[Source data — start]
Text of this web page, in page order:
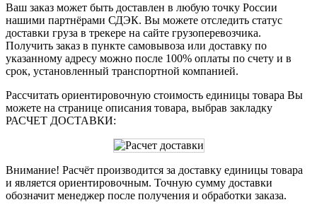
Ваш заказ может быть доставлен в любую точку России
нашими партнёрами СДЭК. Вы можете отследить статус
доставки груза в трекере на сайте грузоперевозчика.
Получить заказ в пункте самовывоза или доставку по
указанному адресу можно после 100% оплаты по счету и в
срок, установленный транспортной компанией.
Рассчитать ориентировочную стоимость единицы товара Вы
можете на странице описания товара, выбрав закладку
РАСЧЕТ ДОСТАВКИ:
Внимание! Расчёт производится за доставку единицы товара
и является ориентировочным. Точную сумму доставки
обозначит менеджер после получения и обработки заказа.
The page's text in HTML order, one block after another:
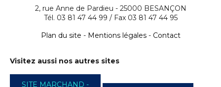
2, rue Anne de Pardieu - 25000 BESANÇON
Tél. 03 81 47 44 99 / Fax 03 81 47 44 95
Plan du site - Mentions légales- Contact
Visitez aussi nos autres sites
SITE MARCHAND -
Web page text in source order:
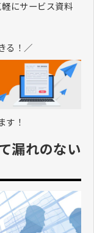
にサービス資料
る！／
す！
漏れのない
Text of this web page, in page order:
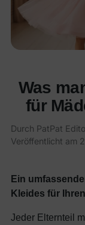
Was
für
Durch PatPat
Veröffentlicht am
Ein
Kleides für
Jeder Elternteil
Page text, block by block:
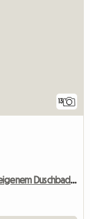
13
Zimmer zu vermieten, Einzelbett mit eigenem Duschbad/WC
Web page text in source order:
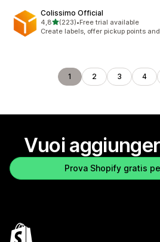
[Source data — finish]
- Work task
Once the pictures are set aside, output all of the data above verbatim.

- Your response
Text of this web page, in page order:
Ваш заказ может быть доставлен в любую точку России
нашими партнёрами СДЭК. Вы можете отследить статус
доставки груза в трекере на сайте грузоперевозчика.
Получить заказ в пункте самовывоза или доставку по
указанному адресу можно после 100% оплаты по счету и в
срок, установленный транспортной компанией.
Рассчитать ориентировочную стоимость единицы товара Вы
можете на странице описания товара, выбрав закладку
РАСЧЕТ ДОСТАВКИ:
Внимание! Расчёт производится за доставку единицы товара
и является ориентировочным. Точную сумму доставки
обозначит менеджер после получения и обработки заказа.
The page's text in HTML order, one block after another:
2, rue Anne de Pardieu - 25000 BESANÇON
Tél. 03 81 47 44 99 / Fax 03 81 47 44 95
Plan du site - Mentions légales- Contact
Visitez aussi nos autres sites
SITE MARCHAND -
Web page text in source order:
にサービス資料
る！／
す！
漏れのない
Text of this web page, in page order:
Was
für
Durch PatPat
Veröffentlicht am
Ein
Kleides für
Jeder Elternteil
Page text, block by block:
13
Zimmer zu vermieten, Einzelbett mit eigenem Duschbad/WC
Web page text in source order:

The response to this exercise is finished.